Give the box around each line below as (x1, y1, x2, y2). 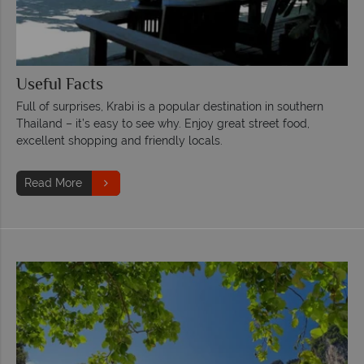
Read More (24, 175, 82, 189)
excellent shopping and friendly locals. (16, 133, 223, 147)
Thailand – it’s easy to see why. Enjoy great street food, (16, 116, 310, 130)
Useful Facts (16, 72, 103, 98)
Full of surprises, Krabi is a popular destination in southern (16, 99, 323, 113)
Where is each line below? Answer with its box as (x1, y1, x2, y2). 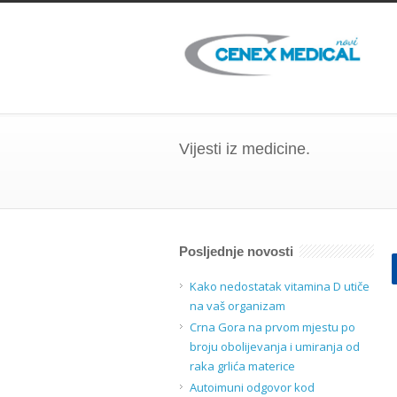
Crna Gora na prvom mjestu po (190, 319, 355, 335)
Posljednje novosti (179, 244, 293, 259)
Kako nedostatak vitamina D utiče (190, 278, 370, 294)
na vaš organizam (190, 298, 285, 314)
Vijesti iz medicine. (179, 140, 310, 158)
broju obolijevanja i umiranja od (190, 339, 360, 354)
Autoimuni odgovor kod (190, 379, 315, 395)
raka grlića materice (190, 358, 295, 374)
+++
### [Your goal]
Write out the material above precisely, leaving each picture behind.

### [Your response]
Give the box around each line below as (x1, y1, x2, y2). 
Read More (24, 175, 82, 189)
excellent shopping and friendly locals. (16, 133, 223, 147)
Thailand – it’s easy to see why. Enjoy great street food, (16, 116, 310, 130)
Useful Facts (16, 72, 103, 98)
Full of surprises, Krabi is a popular destination in southern (16, 99, 323, 113)
Where is each line below? Answer with its box as (x1, y1, x2, y2). 
Crna Gora na prvom mjestu po (190, 319, 355, 335)
Posljednje novosti (179, 244, 293, 259)
Kako nedostatak vitamina D utiče (190, 278, 370, 294)
na vaš organizam (190, 298, 285, 314)
Vijesti iz medicine. (179, 140, 310, 158)
broju obolijevanja i umiranja od (190, 339, 360, 354)
Autoimuni odgovor kod (190, 379, 315, 395)
raka grlića materice (190, 358, 295, 374)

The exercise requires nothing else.